What try does is it starts the formal axiomatic system going, and it runs it for a limited amount of time. Try captures the intermediate output, it captures the theorems. Try is like eval. There's a thing called eval in LISP. You can put together an expression and then you can run it, and what eval does is tell you the value that you get by running the expression. Try is like a time limited eval, plus it gives you the intermediate results too. You can't eval a formal axiomatic system; that's an infinite computation and you never get anything back from eval! But you can try a formal axiomatic system, and then you get back three different things. If the evaluation of the LISP expression finishes, try will say that it has been completed and will give you the value. If not, try will let you know that it ran out of time. And in either case try will let you know all the intermediate results, all the theorems that were displayed. So the value that you get back from try is a pair:

(value/out-of-time captured-displays).

If the expression being tried is a formal axiomatic system with an infinite number of theorems, then the first element of the pair coming back from a try will always say that it ran out of time, and the second element of the pair will be all the theorems that it managed to prove before the time limit ran out.

Okay, so this gives you a way to deal with infinite sets in LISP. Normal LISP cannot deal with unending computations. But that's not enough. We also have to add binary data to LISP. Why?

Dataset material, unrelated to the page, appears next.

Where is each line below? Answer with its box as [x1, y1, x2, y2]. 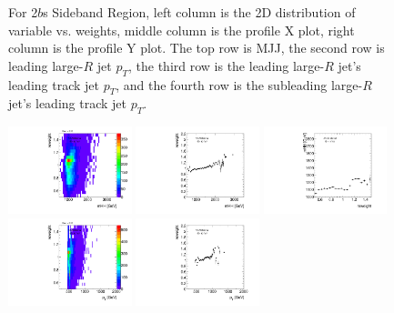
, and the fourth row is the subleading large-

The obvious way to get a program-size complexity measure using LISP is to use as your measure the size in characters of LISP expressions, which are actually called ``S-expressions'' in LISP. This is a nice concrete program-size measure, but it doesn't give you the correct complexity measure of AIT2. What we need is a way to give LISP raw binary data, because LISP expressions aren't a good way to package algorithmic information. This is because LISP syntax means that there's redundancy and you're not using all the bits efficiently enough. So what we really want is a LISP expression plus a way to give it raw bits on the side. What does it mean for a LISP expression to have access to binary data ``on the side?'' It means that now the environment in which a LISP expression is evaluated doesn't just include the current variable bindings, it also includes a list of bits, a list of zeros and ones. How does a LISP expression get access to this binary data? Well, we provide two new primitive functions for doing this, one to read the next bit, and one to read a complete LISP expression from the binary data. These are functions with no explicit arguments: you just write

or

In the first case, read-next-bit, what you get when you evaluate it is either a zero or a one. It's the next bit of the binary data if there is a next bit! It's very important that if you've used up all the binary data and there is no next bit to read, then read-next-bit explodes. If you've run off the end of your binary data, then read-next-bit fails, which is very important, as I'll explain later. In fact, this is the key step in getting AIT2 out of LISP, that if you try to read a bit that isn't there you explode. What about read-next-S-expression? What it does is read, say, seven bits at a time and interpret them as an ASCII character in a LISP expression. It keeps reading until parentheses balance and it has a complete LISP expression, or until it runs out of bits and fails.

The next question is, How do you give binary data to a LISP expression that wants some raw bits on the side? Well, you do it with try. I'm making try work overtime! Try actually has three arguments. There's a time limit, there's an expression to be evaluated, and finally there's the binary data. So try ends up having three arguments:

(try time-limit expression binary-data).

Try is really at the heart of my whole new theory AIT3! If you understand this you understand everything that I've added to LISP to get algorithmic information theory to work. We've already seen the time limit and the expression that you try to evaluate for that amount of time. What's new is the third argument, the binary data, which could in fact be the empty list, in which case there is no binary data. And what's also new, and this is very, very important, is that now a try can fail in two ways. It can fail because you run out of time. Or it can fail because you run out of binary data, because you tried to read bits that weren't there. So the value that try returns now looks like this:

(value/out-of-time/out-of-data captured-displays).

Question: How do you measure how much time it takes the expression to execute?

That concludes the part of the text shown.